3人はタバコのようにきれいに巻いた紙に火をつけると、3人で回し合いながら煙を吸い、だんだんと妙なテンションになっていきました。気味が悪くなった筆者と筆者の友人は、「ヤバくない?」「帰ろう!」と小声で示し合せて大学生宅を飛び出し、全身に入れ墨のある人から又借りしていたアパートに帰宅しました。

その後は大学生3人と連絡を取ることも会うこともありませんでしたが、よくあのとき、なんとなく嫌な予感がして勧めを断ったものだと思っています。

全身に入れ墨のある転貸人

家出中にアパートを又貸ししてくれたのは、全身に入れ墨のある2人で、1人は「若頭」という立場、もう1人は若頭の「弟分」という立場でした。

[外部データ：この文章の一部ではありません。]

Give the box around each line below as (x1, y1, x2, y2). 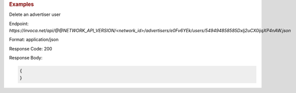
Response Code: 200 (9, 46, 52, 51)
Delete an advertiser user (9, 11, 61, 17)
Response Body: (9, 55, 43, 61)
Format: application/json (9, 37, 59, 43)
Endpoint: (9, 20, 29, 27)
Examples (9, 1, 34, 7)
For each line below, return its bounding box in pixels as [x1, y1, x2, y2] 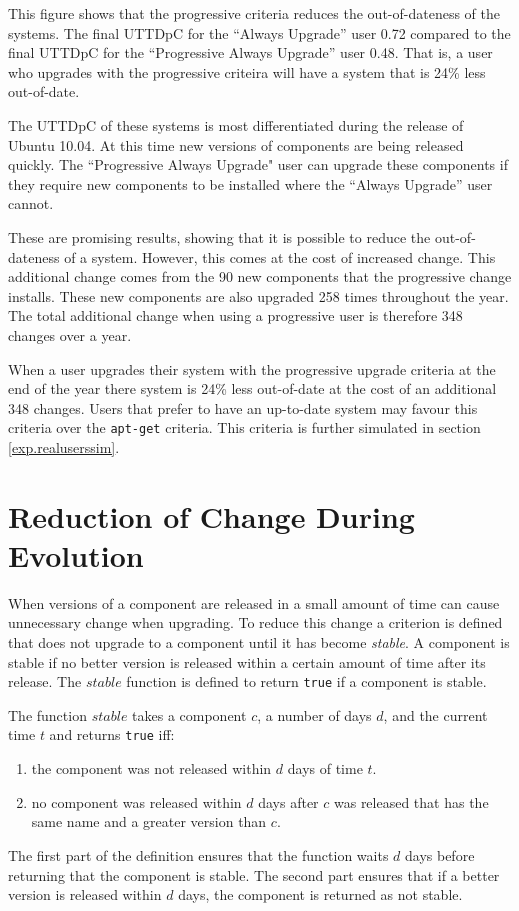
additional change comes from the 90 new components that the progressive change [8, 266, 512, 287]
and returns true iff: [49, 724, 175, 745]
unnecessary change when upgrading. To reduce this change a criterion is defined [8, 612, 503, 633]
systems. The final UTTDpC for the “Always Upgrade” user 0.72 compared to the [8, 22, 511, 43]
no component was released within [31, 791, 242, 812]
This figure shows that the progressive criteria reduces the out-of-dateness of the [8, 3, 500, 23]
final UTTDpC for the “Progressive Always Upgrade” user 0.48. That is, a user [8, 42, 493, 63]
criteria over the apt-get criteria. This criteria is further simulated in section [8, 417, 481, 438]
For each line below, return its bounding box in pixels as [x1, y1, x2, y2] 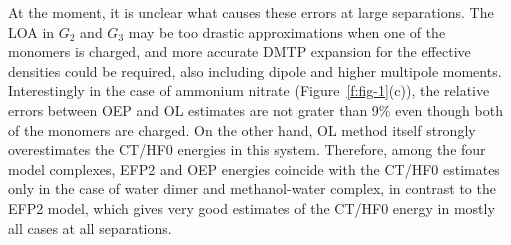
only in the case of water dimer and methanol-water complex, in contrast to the [8, 178, 496, 199]
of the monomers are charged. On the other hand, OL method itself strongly [8, 119, 476, 140]
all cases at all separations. [8, 217, 172, 238]
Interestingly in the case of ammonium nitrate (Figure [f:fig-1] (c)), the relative [8, 80, 490, 101]
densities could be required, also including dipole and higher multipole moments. [8, 60, 502, 81]
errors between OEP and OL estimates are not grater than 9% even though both [8, 99, 503, 120]
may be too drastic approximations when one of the [128, 21, 446, 42]
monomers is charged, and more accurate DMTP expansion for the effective [8, 41, 471, 62]
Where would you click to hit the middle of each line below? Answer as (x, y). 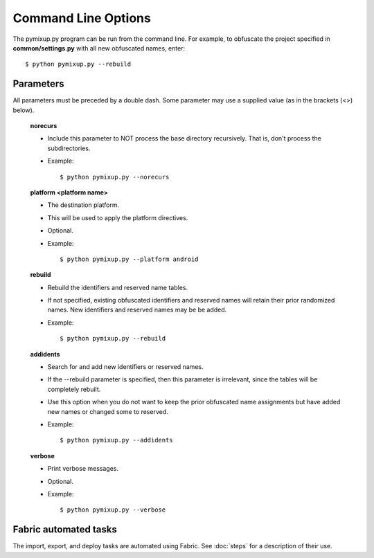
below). (24, 110)
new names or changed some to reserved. (108, 411)
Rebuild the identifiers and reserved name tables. (118, 287)
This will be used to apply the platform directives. (118, 217)
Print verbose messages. (83, 469)
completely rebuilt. (74, 389)
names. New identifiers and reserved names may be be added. (137, 310)
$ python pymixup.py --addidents (116, 440)
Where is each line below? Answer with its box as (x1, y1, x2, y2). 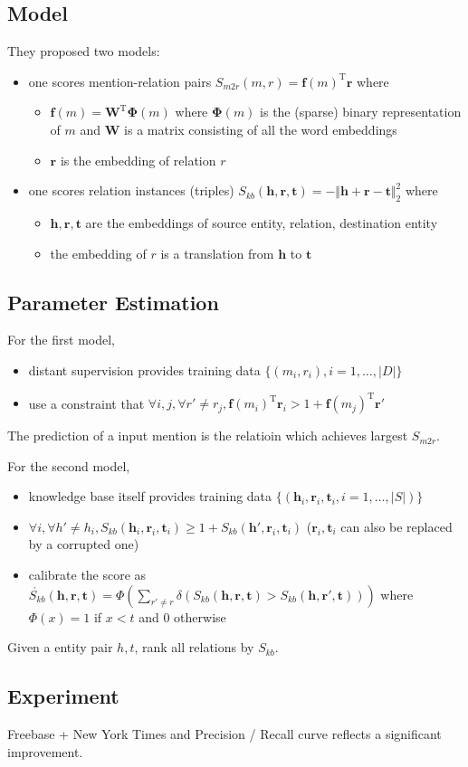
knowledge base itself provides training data (28, 487, 272, 506)
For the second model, (7, 456, 130, 475)
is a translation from (160, 243, 274, 262)
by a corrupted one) (28, 535, 139, 554)
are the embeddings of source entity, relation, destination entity (85, 213, 438, 232)
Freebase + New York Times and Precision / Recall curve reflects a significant (7, 724, 442, 743)
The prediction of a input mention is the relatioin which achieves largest (7, 426, 408, 445)
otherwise (174, 607, 226, 626)
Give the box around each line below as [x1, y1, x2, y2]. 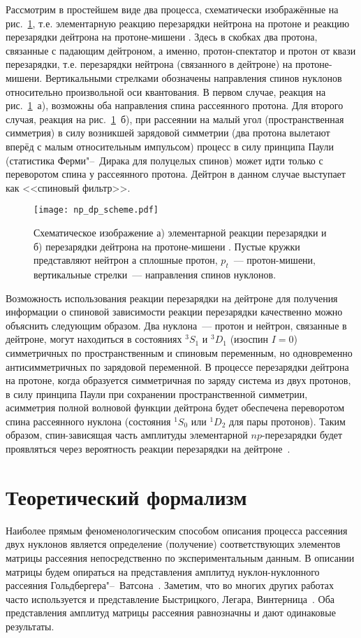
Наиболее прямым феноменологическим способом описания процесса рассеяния [6, 523, 348, 537]
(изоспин [230, 332, 269, 346]
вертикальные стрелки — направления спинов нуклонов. [34, 267, 277, 281]
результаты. [6, 618, 54, 633]
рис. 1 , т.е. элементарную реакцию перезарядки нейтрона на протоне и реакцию [6, 15, 350, 30]
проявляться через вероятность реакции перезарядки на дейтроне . [6, 441, 290, 456]
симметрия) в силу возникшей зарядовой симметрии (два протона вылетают [6, 125, 330, 140]
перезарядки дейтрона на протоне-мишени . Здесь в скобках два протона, [6, 29, 318, 44]
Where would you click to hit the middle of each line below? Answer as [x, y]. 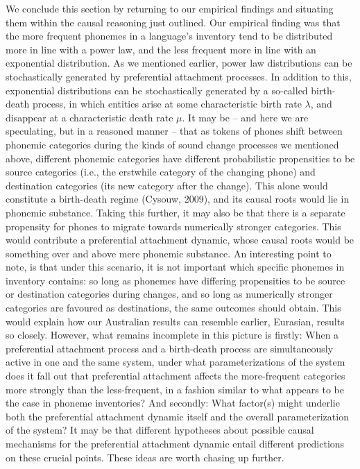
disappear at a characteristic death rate [89, 117]
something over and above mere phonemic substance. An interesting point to [169, 253]
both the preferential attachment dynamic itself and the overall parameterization [177, 416]
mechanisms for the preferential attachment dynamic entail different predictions [175, 443]
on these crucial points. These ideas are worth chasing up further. [145, 457]
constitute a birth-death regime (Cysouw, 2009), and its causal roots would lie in [178, 199]
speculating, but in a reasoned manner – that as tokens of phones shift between [174, 131]
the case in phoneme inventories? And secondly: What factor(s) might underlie [173, 403]
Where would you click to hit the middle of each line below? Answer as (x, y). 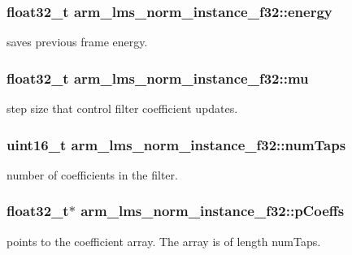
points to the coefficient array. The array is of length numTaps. (164, 241)
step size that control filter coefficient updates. (122, 108)
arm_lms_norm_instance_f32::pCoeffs (213, 211)
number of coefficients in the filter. (92, 174)
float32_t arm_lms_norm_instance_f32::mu (158, 78)
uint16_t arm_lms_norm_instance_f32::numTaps (176, 144)
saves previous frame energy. (77, 42)

いまから思えば、こういった人たちと知り合った時点で薬物との距離はグンと縮まる可能性が高くなるわけです。ただ、幸い2人はとても紳士的で宴会コンパニオンなどの仕事を紹介してくれただけでなく、筆者や友人が客とモメたときも私たちの肩を持って庇ってくれました。

しかし、中には家出中の未成年者を薬物漬けにして売春をさせるような悪人もいます。後で知ったことですが、全身に入れ墨のある2人は自身でも薬物をやっており、知り合いの未成年者たちにも販売していたようです。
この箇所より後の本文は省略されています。